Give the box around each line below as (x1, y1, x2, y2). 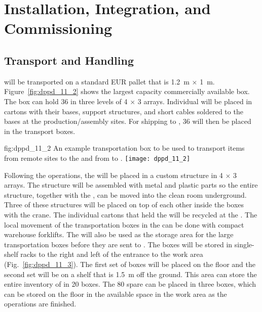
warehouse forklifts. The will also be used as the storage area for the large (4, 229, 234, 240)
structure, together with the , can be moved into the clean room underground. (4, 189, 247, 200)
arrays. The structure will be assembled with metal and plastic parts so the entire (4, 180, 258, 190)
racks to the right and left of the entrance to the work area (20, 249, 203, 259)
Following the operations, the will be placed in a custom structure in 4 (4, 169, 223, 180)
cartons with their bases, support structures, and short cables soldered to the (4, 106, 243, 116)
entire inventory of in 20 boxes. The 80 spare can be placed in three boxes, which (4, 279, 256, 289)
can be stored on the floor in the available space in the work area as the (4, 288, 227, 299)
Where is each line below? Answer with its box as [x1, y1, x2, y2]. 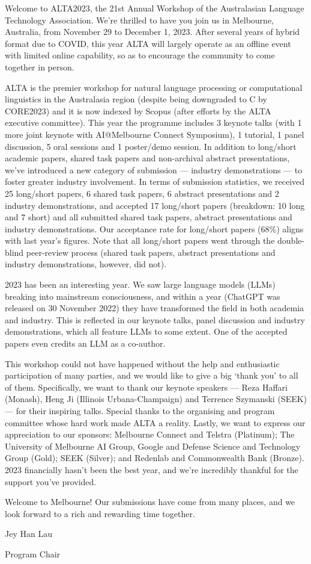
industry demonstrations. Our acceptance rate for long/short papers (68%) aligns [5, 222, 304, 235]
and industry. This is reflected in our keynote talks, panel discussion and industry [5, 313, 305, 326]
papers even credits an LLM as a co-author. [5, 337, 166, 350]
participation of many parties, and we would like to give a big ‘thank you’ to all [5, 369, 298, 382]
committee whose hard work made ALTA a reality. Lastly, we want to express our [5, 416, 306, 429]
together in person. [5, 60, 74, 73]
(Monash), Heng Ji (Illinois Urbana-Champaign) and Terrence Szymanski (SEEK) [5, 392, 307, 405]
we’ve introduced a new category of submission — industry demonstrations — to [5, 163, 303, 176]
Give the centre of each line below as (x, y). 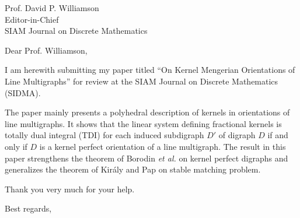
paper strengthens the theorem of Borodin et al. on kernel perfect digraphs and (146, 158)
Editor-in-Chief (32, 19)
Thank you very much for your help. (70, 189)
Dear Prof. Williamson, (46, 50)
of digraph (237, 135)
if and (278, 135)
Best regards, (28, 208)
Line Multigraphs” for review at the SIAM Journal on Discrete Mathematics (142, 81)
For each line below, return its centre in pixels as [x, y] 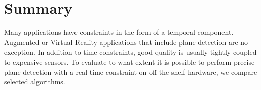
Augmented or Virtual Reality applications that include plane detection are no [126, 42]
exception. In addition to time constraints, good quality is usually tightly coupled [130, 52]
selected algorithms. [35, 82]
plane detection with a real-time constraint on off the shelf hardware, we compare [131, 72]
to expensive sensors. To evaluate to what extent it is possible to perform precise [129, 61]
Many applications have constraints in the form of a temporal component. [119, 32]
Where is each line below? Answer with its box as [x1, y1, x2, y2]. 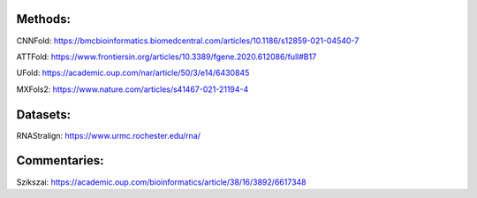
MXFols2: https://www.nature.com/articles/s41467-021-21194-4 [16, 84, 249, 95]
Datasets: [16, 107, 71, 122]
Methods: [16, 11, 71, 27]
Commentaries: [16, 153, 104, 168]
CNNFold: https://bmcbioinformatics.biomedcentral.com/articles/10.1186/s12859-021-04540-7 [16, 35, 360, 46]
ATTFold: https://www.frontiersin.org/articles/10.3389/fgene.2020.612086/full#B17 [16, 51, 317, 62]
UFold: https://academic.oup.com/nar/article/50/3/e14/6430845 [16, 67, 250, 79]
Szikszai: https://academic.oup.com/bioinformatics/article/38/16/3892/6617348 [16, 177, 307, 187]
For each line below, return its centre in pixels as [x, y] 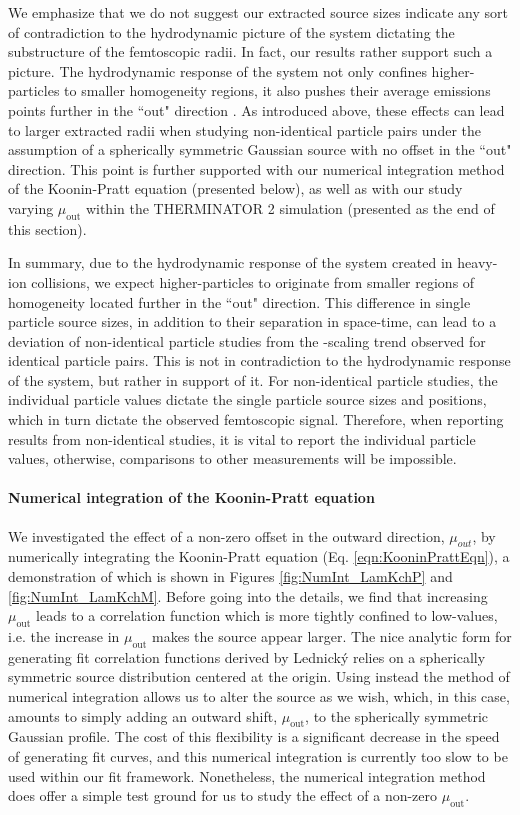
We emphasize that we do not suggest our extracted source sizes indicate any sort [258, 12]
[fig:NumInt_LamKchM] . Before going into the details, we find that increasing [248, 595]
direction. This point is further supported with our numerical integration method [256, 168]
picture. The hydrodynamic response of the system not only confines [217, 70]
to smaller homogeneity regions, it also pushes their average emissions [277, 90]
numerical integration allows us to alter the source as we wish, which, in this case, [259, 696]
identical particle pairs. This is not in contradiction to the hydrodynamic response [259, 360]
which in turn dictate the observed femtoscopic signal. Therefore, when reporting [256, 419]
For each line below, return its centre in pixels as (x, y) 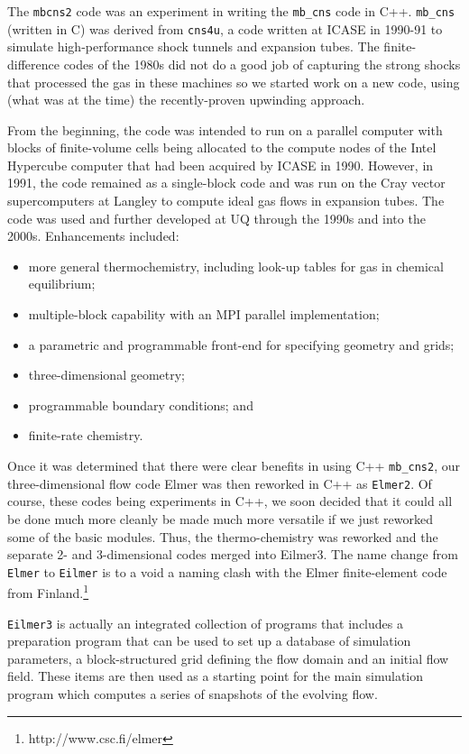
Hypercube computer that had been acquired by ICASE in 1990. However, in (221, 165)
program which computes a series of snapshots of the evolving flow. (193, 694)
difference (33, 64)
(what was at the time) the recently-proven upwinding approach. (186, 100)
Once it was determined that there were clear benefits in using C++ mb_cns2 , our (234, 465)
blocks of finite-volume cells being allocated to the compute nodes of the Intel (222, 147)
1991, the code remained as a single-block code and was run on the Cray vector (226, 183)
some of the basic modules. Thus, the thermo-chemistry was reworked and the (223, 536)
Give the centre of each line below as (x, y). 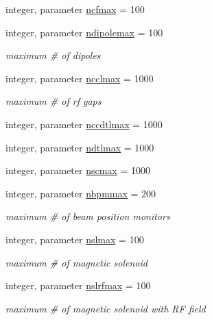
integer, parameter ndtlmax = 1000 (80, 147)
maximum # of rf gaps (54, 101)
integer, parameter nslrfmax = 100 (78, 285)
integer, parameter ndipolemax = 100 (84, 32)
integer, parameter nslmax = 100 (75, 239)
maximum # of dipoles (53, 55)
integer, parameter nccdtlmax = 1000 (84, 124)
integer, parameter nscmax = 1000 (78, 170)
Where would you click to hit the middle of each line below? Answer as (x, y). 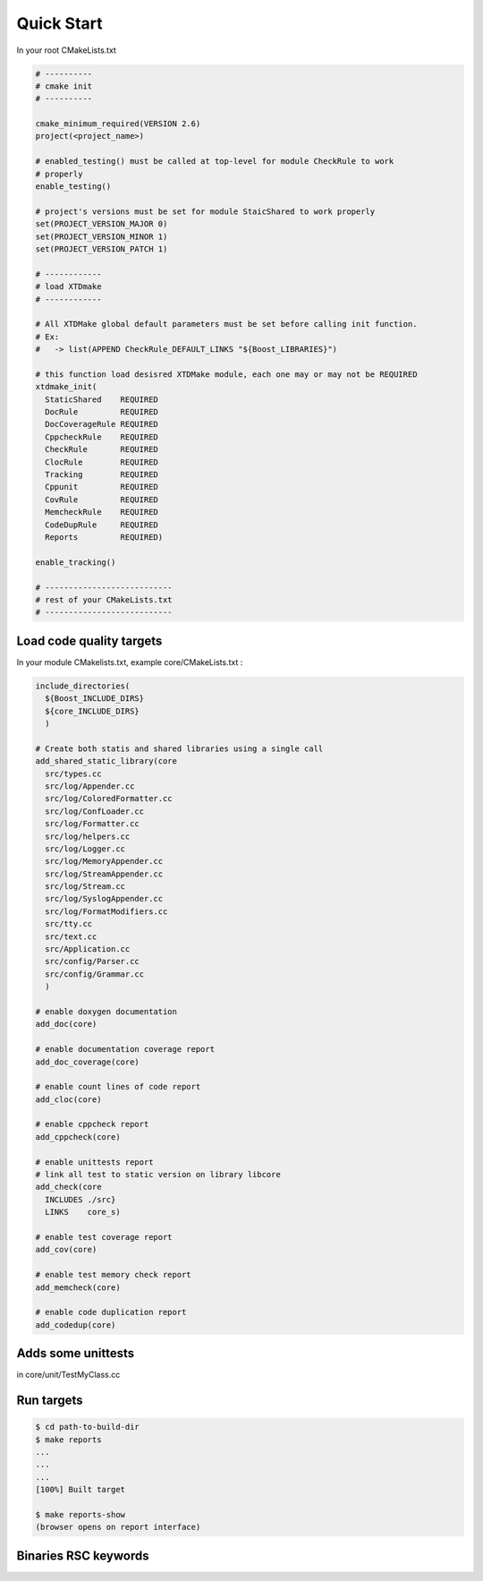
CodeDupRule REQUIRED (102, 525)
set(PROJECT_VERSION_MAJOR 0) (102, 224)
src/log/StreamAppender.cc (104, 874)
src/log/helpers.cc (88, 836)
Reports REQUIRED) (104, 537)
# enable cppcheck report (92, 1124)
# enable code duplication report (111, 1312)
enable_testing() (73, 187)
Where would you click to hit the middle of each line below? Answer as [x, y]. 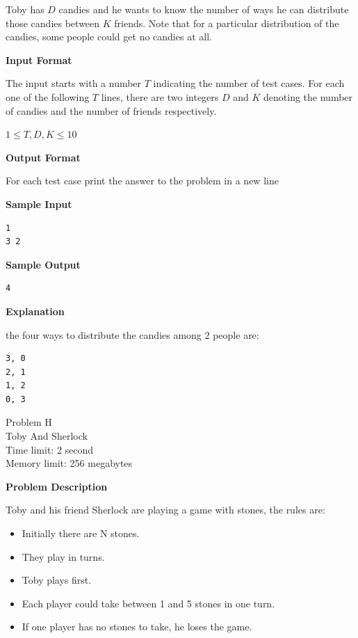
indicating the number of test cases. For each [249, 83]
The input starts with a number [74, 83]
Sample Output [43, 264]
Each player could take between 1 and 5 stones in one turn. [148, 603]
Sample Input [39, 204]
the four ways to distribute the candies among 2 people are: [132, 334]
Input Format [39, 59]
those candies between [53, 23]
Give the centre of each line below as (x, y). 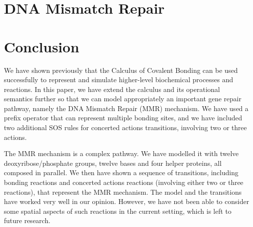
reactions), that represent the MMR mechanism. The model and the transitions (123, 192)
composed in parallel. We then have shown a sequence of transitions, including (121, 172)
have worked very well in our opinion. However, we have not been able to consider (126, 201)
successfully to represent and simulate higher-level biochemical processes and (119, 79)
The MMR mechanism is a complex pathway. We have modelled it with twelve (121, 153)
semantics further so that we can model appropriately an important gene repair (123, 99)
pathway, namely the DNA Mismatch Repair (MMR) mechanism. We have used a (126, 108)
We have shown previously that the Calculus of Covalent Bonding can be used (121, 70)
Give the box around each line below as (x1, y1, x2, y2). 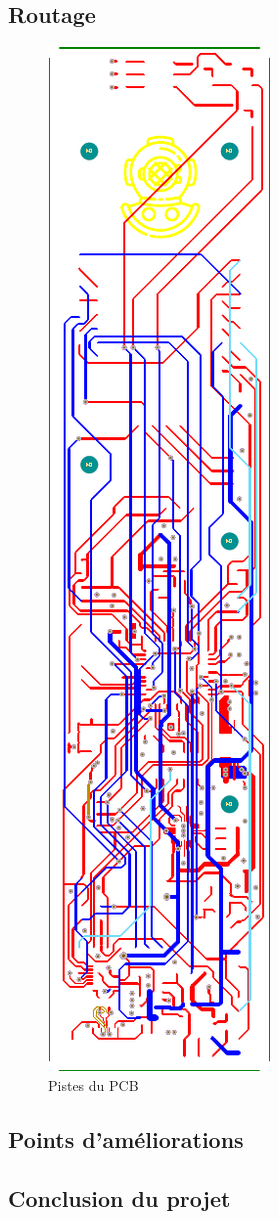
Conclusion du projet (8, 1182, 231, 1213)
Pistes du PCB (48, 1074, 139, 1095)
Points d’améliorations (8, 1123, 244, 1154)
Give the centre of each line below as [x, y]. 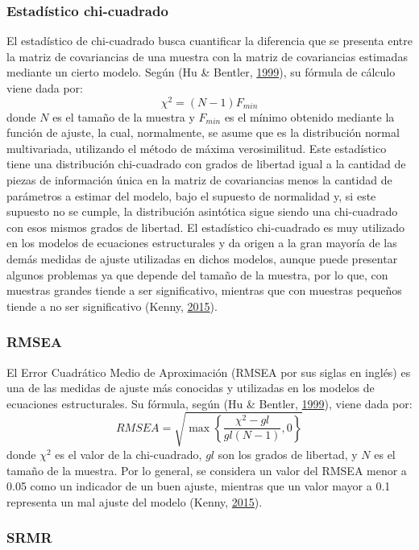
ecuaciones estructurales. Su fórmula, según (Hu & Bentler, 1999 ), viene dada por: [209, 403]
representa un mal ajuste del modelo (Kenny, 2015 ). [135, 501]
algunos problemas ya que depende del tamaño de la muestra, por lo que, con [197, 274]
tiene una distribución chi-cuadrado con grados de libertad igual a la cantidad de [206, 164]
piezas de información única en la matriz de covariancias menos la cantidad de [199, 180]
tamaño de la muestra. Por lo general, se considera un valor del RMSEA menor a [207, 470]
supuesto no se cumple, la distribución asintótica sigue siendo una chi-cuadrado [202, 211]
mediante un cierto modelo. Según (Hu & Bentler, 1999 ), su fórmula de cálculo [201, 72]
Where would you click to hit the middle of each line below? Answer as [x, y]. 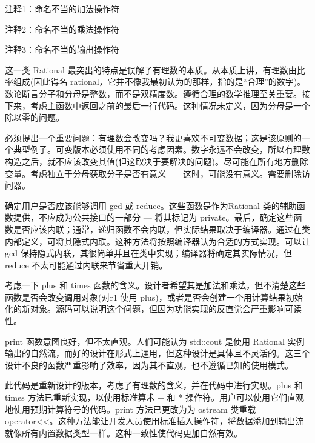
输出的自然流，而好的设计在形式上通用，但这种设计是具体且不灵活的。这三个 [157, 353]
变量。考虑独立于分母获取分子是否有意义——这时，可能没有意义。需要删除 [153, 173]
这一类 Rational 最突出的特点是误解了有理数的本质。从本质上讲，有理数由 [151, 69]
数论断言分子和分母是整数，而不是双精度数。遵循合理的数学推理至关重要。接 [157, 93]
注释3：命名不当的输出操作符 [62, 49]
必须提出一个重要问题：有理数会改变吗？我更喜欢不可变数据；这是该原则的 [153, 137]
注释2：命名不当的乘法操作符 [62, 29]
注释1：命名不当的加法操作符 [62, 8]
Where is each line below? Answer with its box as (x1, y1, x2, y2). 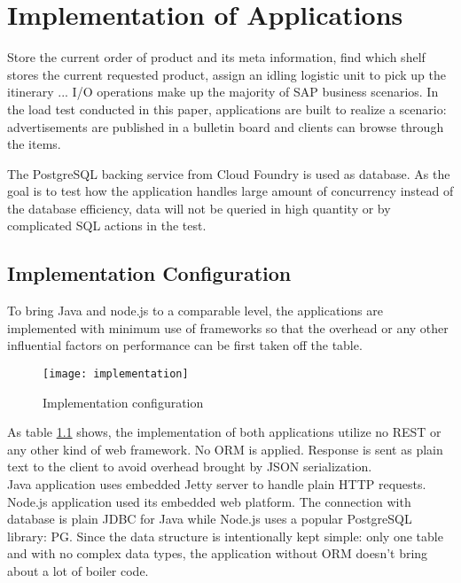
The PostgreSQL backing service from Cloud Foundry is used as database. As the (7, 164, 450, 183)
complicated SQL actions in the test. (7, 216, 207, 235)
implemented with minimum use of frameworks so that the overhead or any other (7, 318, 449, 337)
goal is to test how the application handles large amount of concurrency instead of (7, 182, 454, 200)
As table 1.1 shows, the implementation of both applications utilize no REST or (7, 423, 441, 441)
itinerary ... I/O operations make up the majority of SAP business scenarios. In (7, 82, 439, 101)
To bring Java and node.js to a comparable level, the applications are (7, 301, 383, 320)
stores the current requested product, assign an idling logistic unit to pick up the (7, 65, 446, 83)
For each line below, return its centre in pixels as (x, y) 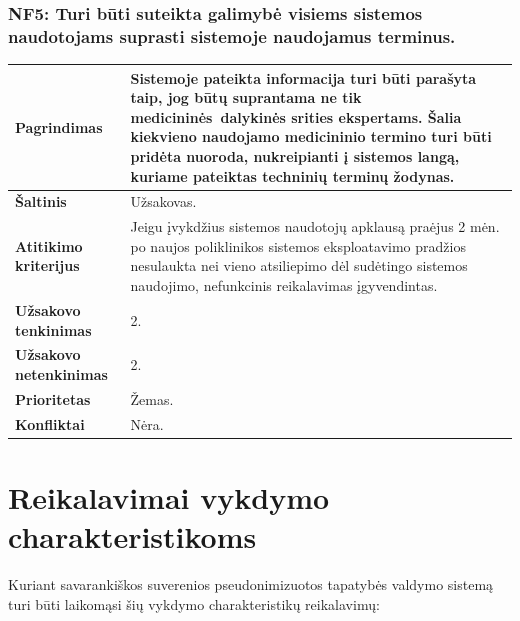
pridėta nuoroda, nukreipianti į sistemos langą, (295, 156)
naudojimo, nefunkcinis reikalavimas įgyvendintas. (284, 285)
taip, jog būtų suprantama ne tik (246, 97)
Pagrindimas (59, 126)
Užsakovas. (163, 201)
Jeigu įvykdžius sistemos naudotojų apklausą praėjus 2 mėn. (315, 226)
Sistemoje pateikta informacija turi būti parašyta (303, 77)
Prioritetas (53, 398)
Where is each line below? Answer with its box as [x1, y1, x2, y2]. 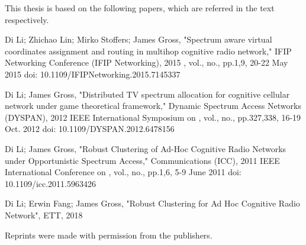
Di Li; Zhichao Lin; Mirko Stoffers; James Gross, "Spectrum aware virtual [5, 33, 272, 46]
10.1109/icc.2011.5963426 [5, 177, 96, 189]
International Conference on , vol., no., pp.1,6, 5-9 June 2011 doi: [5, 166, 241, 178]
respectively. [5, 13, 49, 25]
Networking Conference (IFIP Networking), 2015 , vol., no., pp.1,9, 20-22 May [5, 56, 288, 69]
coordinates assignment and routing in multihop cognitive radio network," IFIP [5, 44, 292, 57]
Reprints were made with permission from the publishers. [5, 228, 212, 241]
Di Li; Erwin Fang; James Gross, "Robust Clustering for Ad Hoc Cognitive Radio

=======

- [Try it]:
Set down, exactly as written above, each line from the one with "As table 1.1" through the one with "Užsakovas. (163, 201)", and skip the pictures.

- [Solution]:
As table 1.1 shows, the implementation of both applications utilize no REST or (7, 423, 441, 441)
itinerary ... I/O operations make up the majority of SAP business scenarios. In (7, 82, 439, 101)
To bring Java and node.js to a comparable level, the applications are (7, 301, 383, 320)
stores the current requested product, assign an idling logistic unit to pick up the (7, 65, 446, 83)
For each line below, return its centre in pixels as (x, y) 
pridėta nuoroda, nukreipianti į sistemos langą, (295, 156)
naudojimo, nefunkcinis reikalavimas įgyvendintas. (284, 285)
taip, jog būtų suprantama ne tik (246, 97)
Pagrindimas (59, 126)
Užsakovas. (163, 201)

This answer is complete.